= Justin Mugenzi =

Justin Mugenzi (born 1939) is a Rwandan former politician who served as chairman of the Liberal Party and Minister of Commerce during the 1994 Rwandan genocide. He was born in Rukara Commune, Kibungo Province. In 2011 he was convicted, along with Prosper Mugiraneza, of conspiracy to commit genocide and incitement to genocide by the International Criminal Tribunal for Rwanda (ICTR). The convictions were reversed on appeal.

== Early life and career ==
Mugenzi was born in 1939 in the Rukara commune of the former Kibungo Province in Rwanda. He was chairman of the Liberal Party and commerce minister of the interim government during the Rwandan genocide.

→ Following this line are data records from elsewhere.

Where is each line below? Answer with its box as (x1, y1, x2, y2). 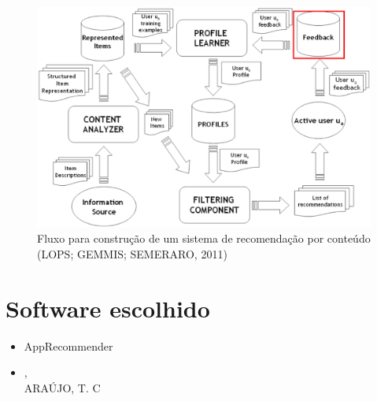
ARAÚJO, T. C (24, 379, 101, 395)
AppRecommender (24, 337, 113, 354)
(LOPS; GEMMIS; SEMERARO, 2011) (37, 245, 227, 262)
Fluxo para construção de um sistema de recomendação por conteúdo (37, 230, 371, 247)
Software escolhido (6, 291, 210, 324)
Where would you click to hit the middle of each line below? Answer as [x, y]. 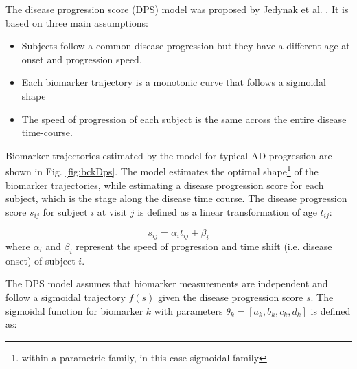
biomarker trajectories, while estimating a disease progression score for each [165, 184]
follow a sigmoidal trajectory [66, 297]
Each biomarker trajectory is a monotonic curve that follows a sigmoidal [174, 82]
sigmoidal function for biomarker [74, 310]
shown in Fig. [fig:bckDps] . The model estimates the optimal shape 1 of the [162, 170]
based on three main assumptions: [77, 22]
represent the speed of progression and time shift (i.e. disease [204, 246]
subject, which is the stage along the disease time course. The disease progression [176, 198]
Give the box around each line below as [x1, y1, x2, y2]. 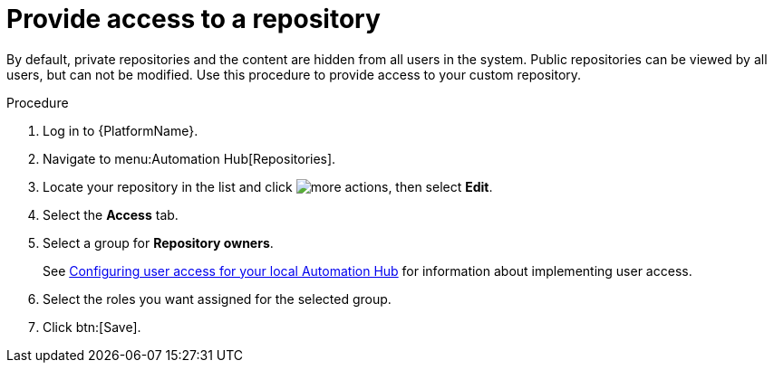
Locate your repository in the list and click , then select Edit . [43, 178, 493, 194]
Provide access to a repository [6, 4, 381, 34]
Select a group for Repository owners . [43, 234, 274, 251]
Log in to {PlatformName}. [43, 122, 198, 138]
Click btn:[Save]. [43, 318, 141, 335]
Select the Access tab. [43, 206, 179, 223]
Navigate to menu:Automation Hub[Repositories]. [43, 150, 336, 166]
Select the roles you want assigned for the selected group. [43, 290, 392, 307]
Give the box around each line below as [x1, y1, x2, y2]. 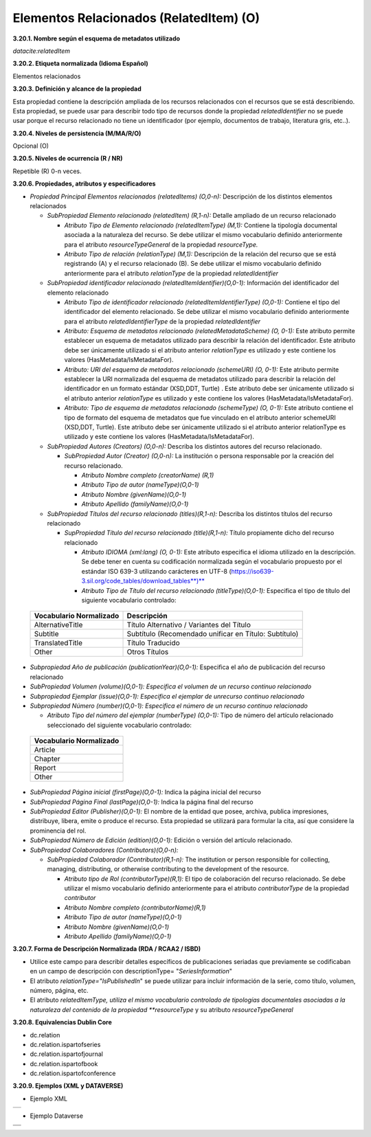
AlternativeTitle [34, 620, 83, 630]
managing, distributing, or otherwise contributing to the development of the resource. [47, 865, 289, 873]
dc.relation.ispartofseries [30, 1040, 101, 1048]
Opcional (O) [12, 142, 49, 150]
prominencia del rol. [30, 826, 87, 835]
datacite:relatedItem [12, 47, 71, 55]
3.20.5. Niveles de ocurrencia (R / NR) [12, 155, 123, 163]
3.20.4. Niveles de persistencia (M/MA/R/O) [12, 129, 142, 137]
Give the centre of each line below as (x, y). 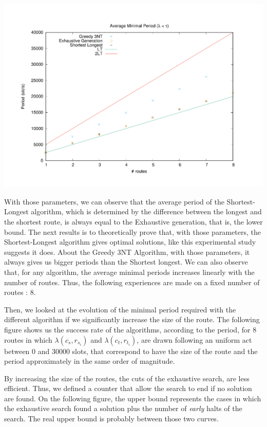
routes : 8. (20, 292)
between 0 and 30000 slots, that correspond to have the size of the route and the (131, 351)
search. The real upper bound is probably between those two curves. (111, 419)
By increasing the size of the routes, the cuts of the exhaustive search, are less (127, 378)
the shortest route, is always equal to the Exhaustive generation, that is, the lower (133, 221)
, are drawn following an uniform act (194, 339)
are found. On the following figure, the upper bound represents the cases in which (133, 398)
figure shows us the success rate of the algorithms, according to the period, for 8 (130, 329)
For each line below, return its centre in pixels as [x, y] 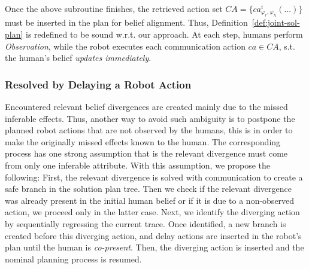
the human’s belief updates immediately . [78, 58]
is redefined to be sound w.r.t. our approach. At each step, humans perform [164, 34]
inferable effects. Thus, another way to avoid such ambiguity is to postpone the [150, 118]
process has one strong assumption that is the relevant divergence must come [146, 153]
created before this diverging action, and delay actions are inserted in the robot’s [153, 235]
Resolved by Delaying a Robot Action [98, 84]
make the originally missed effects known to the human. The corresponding [143, 141]
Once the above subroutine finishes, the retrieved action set [114, 8]
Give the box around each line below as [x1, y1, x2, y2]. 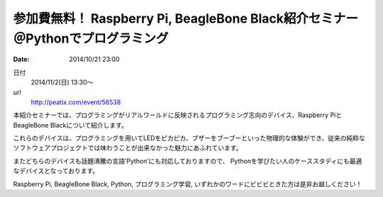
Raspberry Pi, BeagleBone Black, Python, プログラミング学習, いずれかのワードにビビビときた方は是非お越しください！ [13, 179, 362, 188]
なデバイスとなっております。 [13, 167, 99, 175]
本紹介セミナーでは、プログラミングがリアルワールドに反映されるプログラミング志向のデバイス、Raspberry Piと [13, 111, 343, 120]
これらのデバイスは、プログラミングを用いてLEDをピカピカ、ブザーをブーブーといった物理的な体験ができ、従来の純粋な [13, 134, 365, 142]
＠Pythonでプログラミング [13, 30, 169, 46]
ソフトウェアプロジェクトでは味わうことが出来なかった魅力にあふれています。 [13, 144, 243, 152]
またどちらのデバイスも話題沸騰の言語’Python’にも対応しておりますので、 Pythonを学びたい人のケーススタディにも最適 [13, 157, 362, 165]
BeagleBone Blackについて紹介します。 [13, 120, 128, 129]
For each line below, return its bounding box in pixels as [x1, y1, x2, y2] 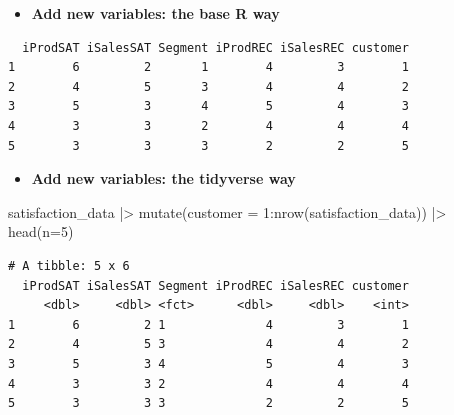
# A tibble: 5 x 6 [8, 258, 130, 273]
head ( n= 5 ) [8, 221, 74, 242]
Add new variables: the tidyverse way [31, 168, 296, 189]
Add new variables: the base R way [31, 3, 280, 23]

== Arrest and ICTR trial ==
Mugenzi was arrested in Cameroon on 6 April 1999 and convicted in 2011 for his role in Jean-Baptiste Habyalimana's removal as prefect of Butare province. The violence in Butare intensified under the leadership of Habyalima's successor Sylvain Nsabimana. At Nsabimana's installation ceremony, the President of the interim government Théodore Sindikubwabo reportedly gave a speech calling for the murder of Tutsis. In 2011 he was convicted, along with Prosper Mugiraneza, of "conspiracy to commit genocide" and "public incitement to commit genocide" by the International Criminal Tribunal for Rwanda (ICTR).

== Acquittal on appeal ==
Mugenzi's case was among several successful appeals in the ICTR and International Criminal Tribunal for the former Yugoslavia after the "specific direction" standard was introduced under Meron's leadership. The Trial Chamber had determined that Mugenzi had acted with genocidal intent when he decided to "undercut the real and symbolic resistance [Habyalimana] posed to the killing of Tutsi civilians inhabiting or seeking refuge in Butare". The Appeals Chamber ruled that the Trial Chamber's mens rea analysis was an error and reversed the conviction for "conspiracy to commit genocide". The Trial Chamber also held that Mugenzi was guilty of "direct and public incitement to commit genocide" for his participation at Nsabimana's installation ceremony. Under the Trial Chamber's mens rea analysis Mugenzi shared a "common criminal purpose" and thus possessed the same genocidal intent as interim President Sindikubwabo. The Appeals Chamber found that a reasonable trier of fact could not rule out the possibility that Mugenzi could have attended the ceremony out of social obligation and reversed the conviction for "direct and public incitement to commit genocide".

After his acquittal Mugenzi continued living in a safe house in Arusha, Tanzania. He submitted several unsuccessful visa applications seeking to join his family in Belgium.